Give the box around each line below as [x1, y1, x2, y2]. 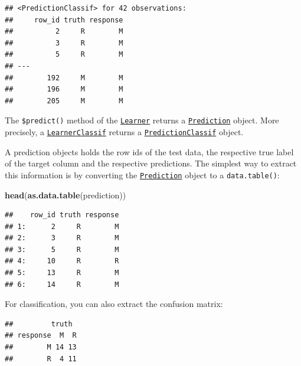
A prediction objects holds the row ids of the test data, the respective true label [5, 145, 294, 158]
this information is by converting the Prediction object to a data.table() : [5, 168, 280, 181]
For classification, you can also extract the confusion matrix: [5, 298, 223, 310]
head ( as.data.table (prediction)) [5, 188, 126, 201]
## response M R [5, 331, 77, 340]
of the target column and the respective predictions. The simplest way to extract [5, 157, 297, 169]
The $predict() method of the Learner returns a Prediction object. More [5, 114, 279, 126]
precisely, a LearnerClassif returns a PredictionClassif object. [5, 126, 244, 138]
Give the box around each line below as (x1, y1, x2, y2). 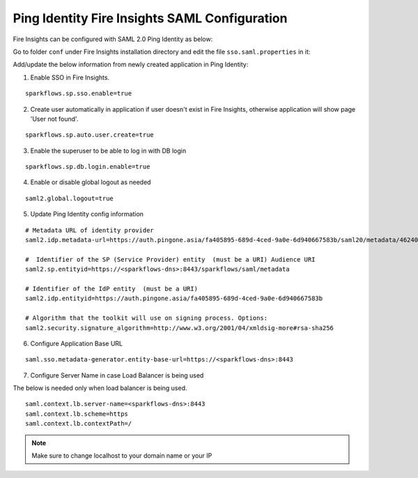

===

What this task involves:
The records above are to be copied exactly, without their pictures.

Response to the exercise:
Give the box around each line below as [x1, y1, x2, y2]. 
A prediction objects holds the row ids of the test data, the respective true label [5, 145, 294, 158]
this information is by converting the Prediction object to a data.table() : [5, 168, 280, 181]
For classification, you can also extract the confusion matrix: [5, 298, 223, 310]
head ( as.data.table (prediction)) [5, 188, 126, 201]
## response M R [5, 331, 77, 340]
of the target column and the respective predictions. The simplest way to extract [5, 157, 297, 169]
The $predict() method of the Learner returns a Prediction object. More [5, 114, 279, 126]
precisely, a LearnerClassif returns a PredictionClassif object. [5, 126, 244, 138]
Give the box around each line below as (x1, y1, x2, y2). 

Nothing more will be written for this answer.